Las realidades de un mundo cambiante y los conflictos bélicos que amenazan la paz mundial y generan descalabros de economías una vez pujantes, exigen, sin mayores dilaciones, cambios drásticos en la agenda del Gobierno. No puede éste permanecer ajeno a cuanto ocurre en el mundo. Está moralmente obligado a asumir nuevas conductas frente a las realidades que enfrentamos.
Las visiones de corto plazo tienen que ser sepultadas y dar paso a tareas de largo alcance, que permitan consolidar los sectores más dinámicos de la economía, conquistar los mercados abiertos con la firma de tratados de libre comercio con los grandes centros de consumo e impactar positivamente así las expectativas de la población.

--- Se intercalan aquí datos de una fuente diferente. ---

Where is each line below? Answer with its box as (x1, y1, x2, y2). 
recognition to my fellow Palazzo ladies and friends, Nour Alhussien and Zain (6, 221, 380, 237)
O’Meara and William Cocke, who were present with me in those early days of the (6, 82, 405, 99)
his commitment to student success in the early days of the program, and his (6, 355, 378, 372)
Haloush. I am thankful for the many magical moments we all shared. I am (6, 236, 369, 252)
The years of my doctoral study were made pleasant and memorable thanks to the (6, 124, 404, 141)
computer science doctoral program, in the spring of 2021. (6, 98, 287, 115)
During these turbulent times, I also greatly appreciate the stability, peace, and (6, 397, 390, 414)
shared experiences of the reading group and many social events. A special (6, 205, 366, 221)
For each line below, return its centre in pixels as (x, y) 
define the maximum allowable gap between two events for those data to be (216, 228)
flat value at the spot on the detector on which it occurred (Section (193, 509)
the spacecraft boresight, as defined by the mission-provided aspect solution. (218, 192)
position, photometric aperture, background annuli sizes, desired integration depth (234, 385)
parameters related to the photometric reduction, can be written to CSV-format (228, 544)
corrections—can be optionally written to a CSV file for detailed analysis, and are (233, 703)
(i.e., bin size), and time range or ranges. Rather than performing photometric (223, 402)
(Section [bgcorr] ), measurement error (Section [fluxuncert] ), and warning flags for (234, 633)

El país no puede continuar poniendo parches en las llagas de sus grandes heridas. Y el Gobierno debe dejar atrás la improductiva práctica de premiar a estudiantes meritorios mientras se resiste a darle a la educación el tratamiento presupuestario al que la ley le obliga. El caso del sector educativo es sólo un ejemplo, tal vez el más patético, del efecto dañino del clientelismo en la vida política de la nación.
No es justo distraer el dinero de los contribuyentes en programas de caridad pública, como el reparto de magras raciones de alimentos en Navidad o en el Día de las Madres, que sólo contribuyen a mostrar el infamante grado de marginación en que viven las grandes mayorías nacionales, mientras inadecuadas políticas de Estado desalientan la inversión y estancan las exportaciones que generan riqueza y empleos.

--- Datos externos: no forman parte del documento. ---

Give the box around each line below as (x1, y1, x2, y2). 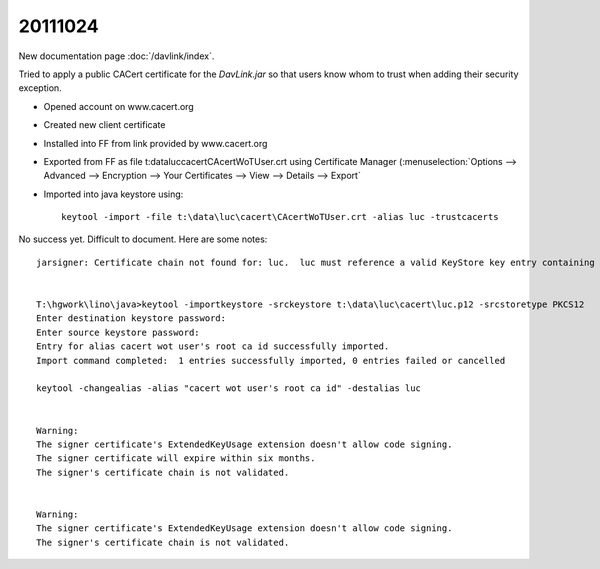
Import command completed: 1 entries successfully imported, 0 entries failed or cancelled (36, 355, 506, 366)
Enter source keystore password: (36, 326, 200, 338)
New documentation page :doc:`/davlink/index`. (18, 50, 215, 62)
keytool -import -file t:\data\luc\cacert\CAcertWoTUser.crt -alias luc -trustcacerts (61, 211, 499, 223)
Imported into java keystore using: (43, 188, 184, 200)
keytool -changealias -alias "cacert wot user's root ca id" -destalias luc (36, 383, 422, 394)
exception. (18, 82, 62, 94)
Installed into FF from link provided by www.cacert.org (43, 137, 268, 149)
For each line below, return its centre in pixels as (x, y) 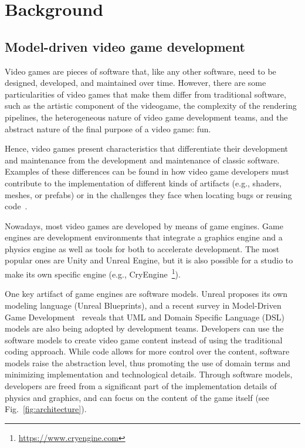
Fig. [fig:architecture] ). (46, 409)
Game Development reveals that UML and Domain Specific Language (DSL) (145, 317)
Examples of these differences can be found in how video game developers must (147, 171)
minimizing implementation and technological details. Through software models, (149, 374)
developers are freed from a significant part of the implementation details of (141, 386)
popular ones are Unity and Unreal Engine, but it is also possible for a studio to (149, 260)
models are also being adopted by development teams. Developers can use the (144, 328)
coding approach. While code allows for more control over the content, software (147, 351)
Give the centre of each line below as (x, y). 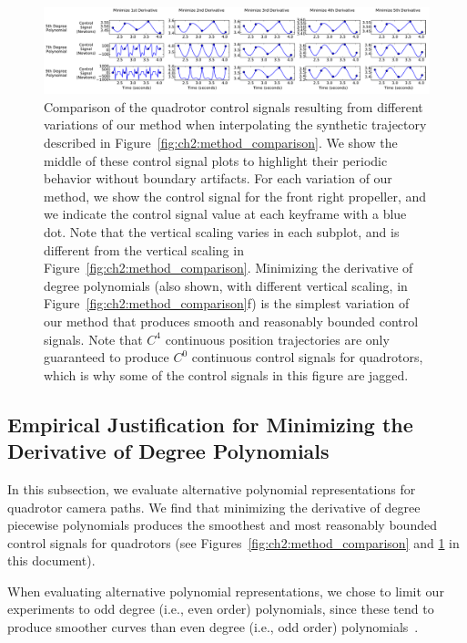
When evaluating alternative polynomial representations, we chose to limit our (226, 591)
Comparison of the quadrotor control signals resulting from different (233, 106)
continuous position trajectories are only (277, 339)
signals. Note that (93, 339)
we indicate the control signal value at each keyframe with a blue (225, 214)
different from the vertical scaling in (144, 249)
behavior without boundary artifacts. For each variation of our (218, 178)
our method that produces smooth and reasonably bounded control (231, 321)
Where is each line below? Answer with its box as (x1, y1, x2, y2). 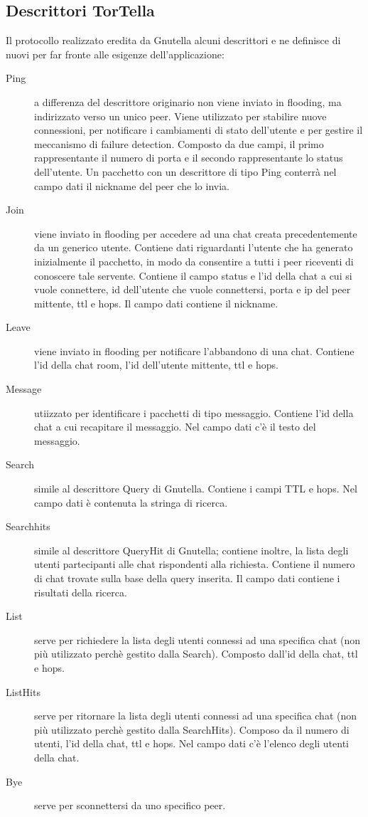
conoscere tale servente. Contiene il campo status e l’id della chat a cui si (34, 268, 352, 283)
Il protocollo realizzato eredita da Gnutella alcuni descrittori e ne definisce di (6, 33, 341, 48)
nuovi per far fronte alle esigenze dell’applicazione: (6, 46, 224, 61)
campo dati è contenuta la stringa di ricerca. (34, 495, 228, 510)
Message (6, 381, 42, 396)
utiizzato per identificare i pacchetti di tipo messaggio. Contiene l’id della (34, 405, 354, 420)
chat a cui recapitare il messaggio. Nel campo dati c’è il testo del (34, 419, 316, 434)
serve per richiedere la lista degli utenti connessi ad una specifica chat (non (34, 632, 361, 647)

Todo este panorama desolador, que frustra y castra las grandes iniciativas, nos está erosionando el futuro. Es sencillamente aterrador que se siga ignorando el valor de la minería y se menosprecie la importancia de la iniciativa privada sobre el desarrollo, en momentos en que la visión estatal ha sido incapaz de resolver problemas como el de la energía eléctrica, la salud y la educación.